*** LISTED ENTRIES ***

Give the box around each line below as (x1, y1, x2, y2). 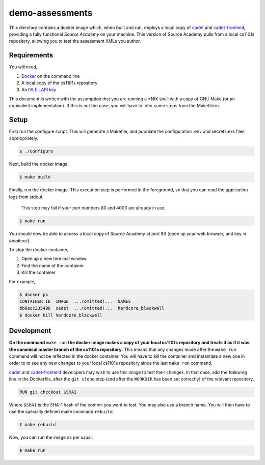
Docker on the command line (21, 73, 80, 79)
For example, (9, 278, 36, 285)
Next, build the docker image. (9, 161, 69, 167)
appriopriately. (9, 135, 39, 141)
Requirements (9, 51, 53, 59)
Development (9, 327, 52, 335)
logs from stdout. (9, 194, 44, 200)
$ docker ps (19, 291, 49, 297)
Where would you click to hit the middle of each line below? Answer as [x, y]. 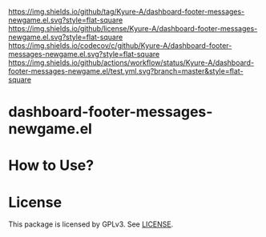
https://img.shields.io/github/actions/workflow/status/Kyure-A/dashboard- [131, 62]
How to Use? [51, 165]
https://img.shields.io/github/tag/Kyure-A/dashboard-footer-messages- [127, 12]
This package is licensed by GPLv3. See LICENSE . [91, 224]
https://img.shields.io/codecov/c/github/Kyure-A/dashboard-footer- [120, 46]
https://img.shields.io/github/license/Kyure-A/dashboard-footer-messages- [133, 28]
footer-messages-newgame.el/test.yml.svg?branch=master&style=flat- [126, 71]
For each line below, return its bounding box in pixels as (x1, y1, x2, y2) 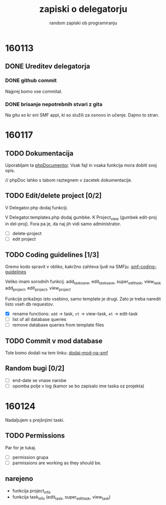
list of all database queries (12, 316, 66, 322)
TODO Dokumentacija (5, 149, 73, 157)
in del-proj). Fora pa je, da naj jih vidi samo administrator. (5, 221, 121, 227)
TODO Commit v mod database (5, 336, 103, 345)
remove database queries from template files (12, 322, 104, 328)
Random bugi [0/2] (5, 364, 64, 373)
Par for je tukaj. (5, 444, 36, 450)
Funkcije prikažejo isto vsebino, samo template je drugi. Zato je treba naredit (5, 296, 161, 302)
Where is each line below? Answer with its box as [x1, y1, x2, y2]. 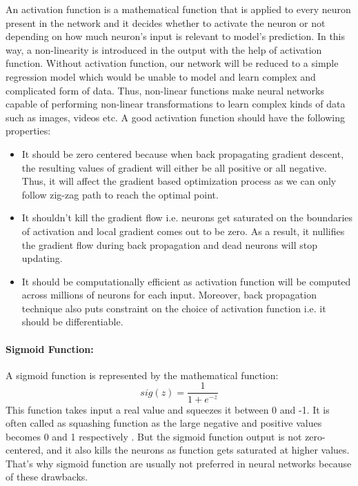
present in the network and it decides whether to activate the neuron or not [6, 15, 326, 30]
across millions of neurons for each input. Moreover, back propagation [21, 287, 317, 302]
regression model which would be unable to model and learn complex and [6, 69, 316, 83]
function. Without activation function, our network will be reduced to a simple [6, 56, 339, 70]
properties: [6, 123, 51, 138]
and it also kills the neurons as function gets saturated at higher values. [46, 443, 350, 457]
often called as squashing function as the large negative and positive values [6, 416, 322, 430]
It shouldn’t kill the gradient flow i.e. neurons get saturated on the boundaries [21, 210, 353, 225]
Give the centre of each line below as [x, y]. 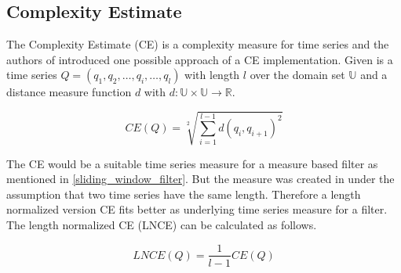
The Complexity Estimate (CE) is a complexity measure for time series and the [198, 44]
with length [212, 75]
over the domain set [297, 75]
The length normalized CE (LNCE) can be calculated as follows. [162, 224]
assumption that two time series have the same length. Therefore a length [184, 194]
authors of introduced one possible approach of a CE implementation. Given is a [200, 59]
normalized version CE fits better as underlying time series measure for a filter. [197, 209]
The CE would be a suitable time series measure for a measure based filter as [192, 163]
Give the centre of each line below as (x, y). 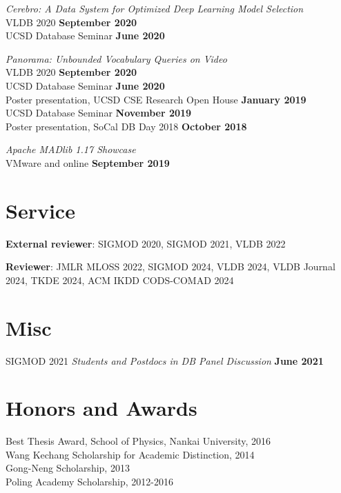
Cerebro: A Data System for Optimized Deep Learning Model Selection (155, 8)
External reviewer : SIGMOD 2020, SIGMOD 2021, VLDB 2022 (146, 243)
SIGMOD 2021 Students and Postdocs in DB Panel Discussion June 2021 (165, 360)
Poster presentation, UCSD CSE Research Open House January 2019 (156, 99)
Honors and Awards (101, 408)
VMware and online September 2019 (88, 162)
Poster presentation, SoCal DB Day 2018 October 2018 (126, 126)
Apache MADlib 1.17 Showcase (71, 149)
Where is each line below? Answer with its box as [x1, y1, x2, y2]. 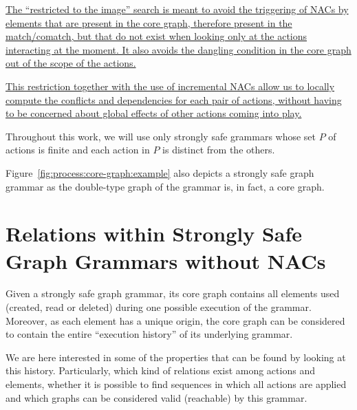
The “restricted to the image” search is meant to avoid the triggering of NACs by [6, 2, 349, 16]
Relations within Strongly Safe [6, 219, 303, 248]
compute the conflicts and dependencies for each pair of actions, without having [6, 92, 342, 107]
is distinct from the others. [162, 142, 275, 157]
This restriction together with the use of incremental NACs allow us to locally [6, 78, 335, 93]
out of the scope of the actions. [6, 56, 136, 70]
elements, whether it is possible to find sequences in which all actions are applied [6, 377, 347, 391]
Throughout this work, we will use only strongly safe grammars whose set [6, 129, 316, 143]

*** End of LISTED ENTRIES ***

*TASK OBJECTIVE*:
"For example, (9, 278, 36, 285)" marks the first line to copy, and "TODO Dokumentacija (5, 149, 73, 157)" marks the last. Repeat that stretch above exactly, with no pictures.

*EXERCISE RESULT*:
For example, (9, 278, 36, 285)
Next, build the docker image. (9, 161, 69, 167)
appriopriately. (9, 135, 39, 141)
Requirements (9, 51, 53, 59)
Development (9, 327, 52, 335)
logs from stdout. (9, 194, 44, 200)
$ docker ps (19, 291, 49, 297)
Where would you click to hit the middle of each line below? Answer as [x, y]. 
https://img.shields.io/github/actions/workflow/status/Kyure-A/dashboard- [131, 62]
How to Use? [51, 165]
https://img.shields.io/github/tag/Kyure-A/dashboard-footer-messages- [127, 12]
This package is licensed by GPLv3. See LICENSE . [91, 224]
https://img.shields.io/codecov/c/github/Kyure-A/dashboard-footer- [120, 46]
https://img.shields.io/github/license/Kyure-A/dashboard-footer-messages- [133, 28]
footer-messages-newgame.el/test.yml.svg?branch=master&style=flat- [126, 71]
For each line below, return its bounding box in pixels as (x1, y1, x2, y2) 
list of all database queries (12, 316, 66, 322)
TODO Dokumentacija (5, 149, 73, 157)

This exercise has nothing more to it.